OldPilot-Thanks. I know this can't go on for years because my patience is at it's thinnest point in a very long time and I not sure I can find much more.

sh-I agree that since my focus was off the M for the last 6 month, my H seemed to make progress. I'm just not sure we can go back there again. And yes, my H has given notice at his apartment however he told me that when he gave his notice, they offered to lower his rent to stay. frown

di-Good to hear from you. You were with your H for the majority of your life so I can only imagine that letting go is that much more difficult but you are doing well and you will eventually get to the other side of this. I, too, wish there was a crystal ball to know how this is all going to turn out. Since we don't have one, I guess we just have to continue you on with our lives like they aren't coming back. However if we are standing, the caveat is that we don't file for D or start dating. confused

yr-I have so many questions for you. My H told me that he was "freaking out". When I asked if he was "freaking out" and still going to move back or "freaking out" and unable to move back, he couldn't answer. I guess I got my answer!!! He left 3 days ago unable to move in any direction and I haven't heard from him since. You could say that My H and I have been "dating" pretty consistantly for over a year now and when I gave my H the deadline, he told me that was fair and made some plans to move back but then... How long did you and your H see each other before talking about moving back in together? Did you ever push? After he got cold feet, did you hear from him consistently? I'm not sure I haven't already blown it and I must admit there is a part of me that doesn't really care if I have. This is all so confusing.

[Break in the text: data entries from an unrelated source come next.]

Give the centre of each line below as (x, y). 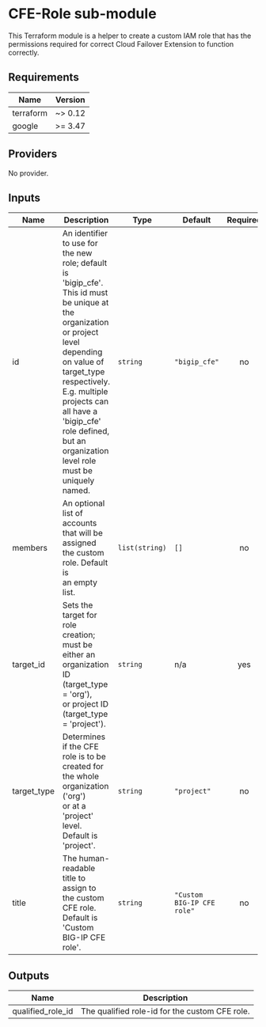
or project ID (85, 704)
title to (74, 878)
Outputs (29, 975)
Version (70, 100)
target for (80, 616)
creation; (79, 635)
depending (82, 352)
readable (79, 869)
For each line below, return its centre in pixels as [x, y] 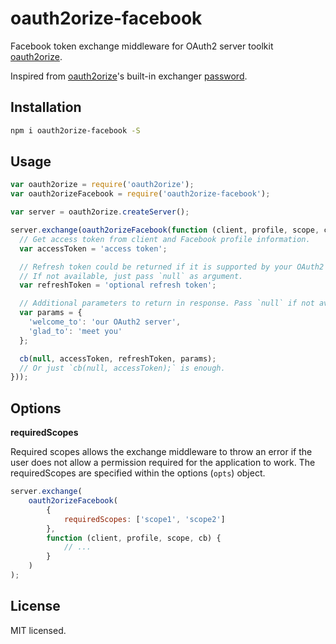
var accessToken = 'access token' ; [93, 248]
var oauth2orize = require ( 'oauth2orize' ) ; [102, 185]
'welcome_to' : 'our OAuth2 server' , [105, 322]
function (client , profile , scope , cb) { [134, 538]
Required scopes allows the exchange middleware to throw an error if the [161, 452]
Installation [46, 107]
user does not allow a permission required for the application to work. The [163, 463]
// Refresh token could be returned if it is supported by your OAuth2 [172, 267]
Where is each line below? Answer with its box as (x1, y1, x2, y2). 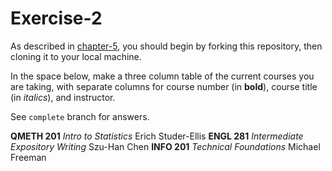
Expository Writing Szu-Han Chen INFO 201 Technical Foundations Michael (10, 140, 321, 152)
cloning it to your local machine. (10, 50, 142, 62)
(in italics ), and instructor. (10, 91, 116, 103)
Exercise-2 (10, 7, 103, 30)
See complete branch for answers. (10, 110, 150, 122)
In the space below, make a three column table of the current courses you (10, 70, 315, 82)
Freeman (10, 151, 47, 163)
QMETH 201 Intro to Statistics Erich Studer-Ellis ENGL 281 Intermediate (10, 130, 304, 142)
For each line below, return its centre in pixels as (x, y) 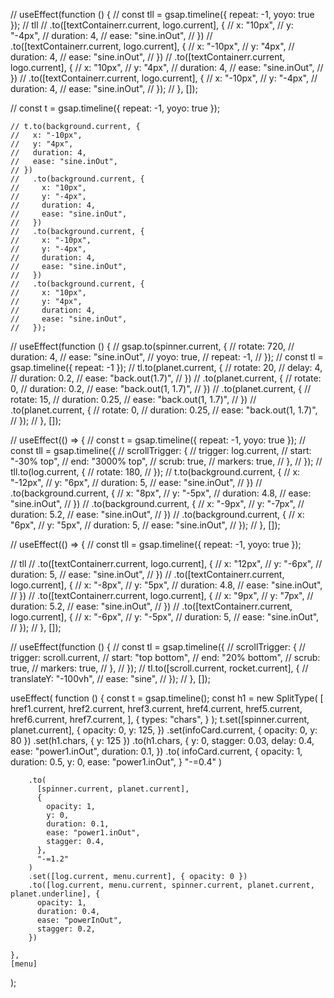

kj-My H and I agreed that we BOTH needed to move forward. Our plan was for him to move back so we could work on things. When my H told me he was "freaked out", I didn't handle it well and told him I would move forward without him and there is a big part of me that wants to do just that. I have accepted everything on his terms for so long and I am just not sure I can do it anymore. If I knew that he could get past his issues within 6 months, I could accept that. I just hate to keep investing all this time and energy into something that isn't paying off. So yes, I can live my life and if he were to come out of the fog at some point, I could evaluate the situation at that time. However, the longer this goes on, my feelings for my H do seem to fade.

l.t.-You are right that I am exhausted and want to quit. I am trying to find more energy to finish the race but at this point, I'm not even sure there is still a race. I suppose I might wonder "what if" but I know I have fought so hard and so long to keep this going, I can feel good about how I have handled things.

Thank you all for you encouragement, advice and support.